Proposition 5.  The set $\Omega(R)$ of maximal ideals of $R$ is finite iff $R/J(R)$ is a finite direct sum of fields (where $J(R)$ is the Jacobson radical of $R$).

Proof.  $R/\mathfrak{m}$ is a field for each maximal ideal $\mathfrak{m}$ in $R.$  Moreover if $|\Omega(R)|<\infty,$ then $R$ maps onto $\oplus_{i=1}^nR/\mathfrak{m}_i$ via the canonical mapping.  The kernel is clearly $J(R),$ so we have the quotient as a finite sum of fields.  Conversely, if $R/R(J)$ is a finite direct sum of fields, then it has a finite number of ideals, and hence a finite number of maximal ideals.  Since each maximal ideal in $R$ contains $R(J),$ these are just the preimages of the maximal ideals of $R/R(J)$ under the map $R\to R/R(J),$ of which there are finitely many.

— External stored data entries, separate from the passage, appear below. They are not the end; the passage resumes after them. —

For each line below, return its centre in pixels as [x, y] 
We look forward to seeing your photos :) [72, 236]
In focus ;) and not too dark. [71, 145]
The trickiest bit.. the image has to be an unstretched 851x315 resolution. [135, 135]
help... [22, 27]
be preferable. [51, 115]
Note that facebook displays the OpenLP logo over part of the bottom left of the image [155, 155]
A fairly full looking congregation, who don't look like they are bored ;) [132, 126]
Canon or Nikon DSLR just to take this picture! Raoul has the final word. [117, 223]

Definition 6.  A  ring $R$ is semilocal if it is a finite direct sum of local rings.

Hence if $|\Omega(R)|<\infty,$ then $R/R(J)$ is semilocal, as fields are local.  Now suppose $R=\oplus_{i=1}^nM_i$ is a semilocal ring.  So each $M_i$ is local, with a maximal ideal $\mathfrak{m}_i.$  We have a canonical epimorphism

$\displaystyle f:R\to\bigoplus_{i=1}^nM_i/\mathfrak{m}_i$

whose kernel is $J(R).$  Hence if $R$ is semilocal, then $R/R(J)$ is semilocal (and in particular semisimple (as an $R$-module), which is the traditional definition of $R$ being semilocal).

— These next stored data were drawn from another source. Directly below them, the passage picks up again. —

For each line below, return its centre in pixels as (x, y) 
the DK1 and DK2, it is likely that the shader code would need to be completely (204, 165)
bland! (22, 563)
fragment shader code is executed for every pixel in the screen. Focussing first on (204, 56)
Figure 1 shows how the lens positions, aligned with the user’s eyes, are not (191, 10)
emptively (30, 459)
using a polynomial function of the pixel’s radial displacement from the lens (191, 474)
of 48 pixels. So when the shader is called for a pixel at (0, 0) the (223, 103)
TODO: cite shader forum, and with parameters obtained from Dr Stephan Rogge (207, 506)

Proposition 7.  Let $\Pi$ be a finite set of prime ideals of $R.$  Let us define

$\displaystyle S_\Pi=\bigcap_{\mathfrak{p}_i\in\Pi}(R-\mathfrak{p}_i).$

Then if $R_\Pi=R[S_\Pi^{-1}],$ $R_\Pi/J(R_\Pi)$ is semilocal (i.e. $R_\Pi$ is semilocal in the traditional sense), and $R_\Pi$ has maximal ideals $\mathfrak{q}_i[S_\Pi^{-1}]$ where $\mathfrak{q}_i$ are the maximal elements of $\Pi.$

Proof.  A maximal ideal in $R_\Pi$ must be contained in $\cup_{\mathfrak{p}_i\in\Pi}\mathfrak{p}_i,$ otherwise it contains a unit.  Hence it must be contained in one of the $\mathfrak{p}_i,$ and hence it must be a $\mathfrak{q_i}.$  So $\mathfrak{q}_i[S_\Pi^{-1}]$ are the maximal ideals of $R_\Pi.$  Hence by Proposition 5 $R_\Pi/J(R_\Pi)$ is semilocal.

[1]  Bourbaki, N.  Commutative Algebra, Ch 1-7.  Springer-Verlag.  1989.